[ENTRIES SHOWN Boundary: Start]

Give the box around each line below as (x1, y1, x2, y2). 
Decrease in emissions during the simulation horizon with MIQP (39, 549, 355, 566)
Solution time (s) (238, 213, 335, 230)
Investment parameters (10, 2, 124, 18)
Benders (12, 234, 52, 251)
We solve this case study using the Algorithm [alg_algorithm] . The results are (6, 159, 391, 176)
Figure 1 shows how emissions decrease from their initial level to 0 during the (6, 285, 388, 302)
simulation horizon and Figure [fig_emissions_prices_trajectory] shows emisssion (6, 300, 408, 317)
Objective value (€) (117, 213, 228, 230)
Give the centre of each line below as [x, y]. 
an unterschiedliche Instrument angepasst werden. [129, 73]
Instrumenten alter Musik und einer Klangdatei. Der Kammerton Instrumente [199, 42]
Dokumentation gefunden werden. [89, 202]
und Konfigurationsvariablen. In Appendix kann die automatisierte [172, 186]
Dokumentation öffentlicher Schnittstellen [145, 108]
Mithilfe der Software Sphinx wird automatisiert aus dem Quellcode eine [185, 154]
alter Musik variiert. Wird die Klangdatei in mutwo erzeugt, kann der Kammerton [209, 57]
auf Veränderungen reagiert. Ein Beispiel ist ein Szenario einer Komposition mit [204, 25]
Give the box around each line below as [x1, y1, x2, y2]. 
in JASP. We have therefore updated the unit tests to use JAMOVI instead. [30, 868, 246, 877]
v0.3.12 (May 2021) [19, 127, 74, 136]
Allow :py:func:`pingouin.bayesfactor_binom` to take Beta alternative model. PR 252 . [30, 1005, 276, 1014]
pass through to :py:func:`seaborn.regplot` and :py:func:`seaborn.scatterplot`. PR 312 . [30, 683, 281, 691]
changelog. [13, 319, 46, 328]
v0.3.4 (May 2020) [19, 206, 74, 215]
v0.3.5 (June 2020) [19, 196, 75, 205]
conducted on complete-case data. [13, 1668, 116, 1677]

[ENTRIES SHOWN Boundary: End]

YOUR ASSIGNMENT
All of the data needs to be printed once more, exactly.

RESPONSE TO THIS EXERCISE
Give the box around each line below as (x1, y1, x2, y2). 
Decrease in emissions during the simulation horizon with MIQP (39, 549, 355, 566)
Solution time (s) (238, 213, 335, 230)
Investment parameters (10, 2, 124, 18)
Benders (12, 234, 52, 251)
We solve this case study using the Algorithm [alg_algorithm] . The results are (6, 159, 391, 176)
Figure 1 shows how emissions decrease from their initial level to 0 during the (6, 285, 388, 302)
simulation horizon and Figure [fig_emissions_prices_trajectory] shows emisssion (6, 300, 408, 317)
Objective value (€) (117, 213, 228, 230)
Give the centre of each line below as [x, y]. 
an unterschiedliche Instrument angepasst werden. [129, 73]
Instrumenten alter Musik und einer Klangdatei. Der Kammerton Instrumente [199, 42]
Dokumentation gefunden werden. [89, 202]
und Konfigurationsvariablen. In Appendix kann die automatisierte [172, 186]
Dokumentation öffentlicher Schnittstellen [145, 108]
Mithilfe der Software Sphinx wird automatisiert aus dem Quellcode eine [185, 154]
alter Musik variiert. Wird die Klangdatei in mutwo erzeugt, kann der Kammerton [209, 57]
auf Veränderungen reagiert. Ein Beispiel ist ein Szenario einer Komposition mit [204, 25]
Give the box around each line below as [x1, y1, x2, y2]. 
in JASP. We have therefore updated the unit tests to use JAMOVI instead. [30, 868, 246, 877]
v0.3.12 (May 2021) [19, 127, 74, 136]
Allow :py:func:`pingouin.bayesfactor_binom` to take Beta alternative model. PR 252 . [30, 1005, 276, 1014]
pass through to :py:func:`seaborn.regplot` and :py:func:`seaborn.scatterplot`. PR 312 . [30, 683, 281, 691]
changelog. [13, 319, 46, 328]
v0.3.4 (May 2020) [19, 206, 74, 215]
v0.3.5 (June 2020) [19, 196, 75, 205]
conducted on complete-case data. [13, 1668, 116, 1677]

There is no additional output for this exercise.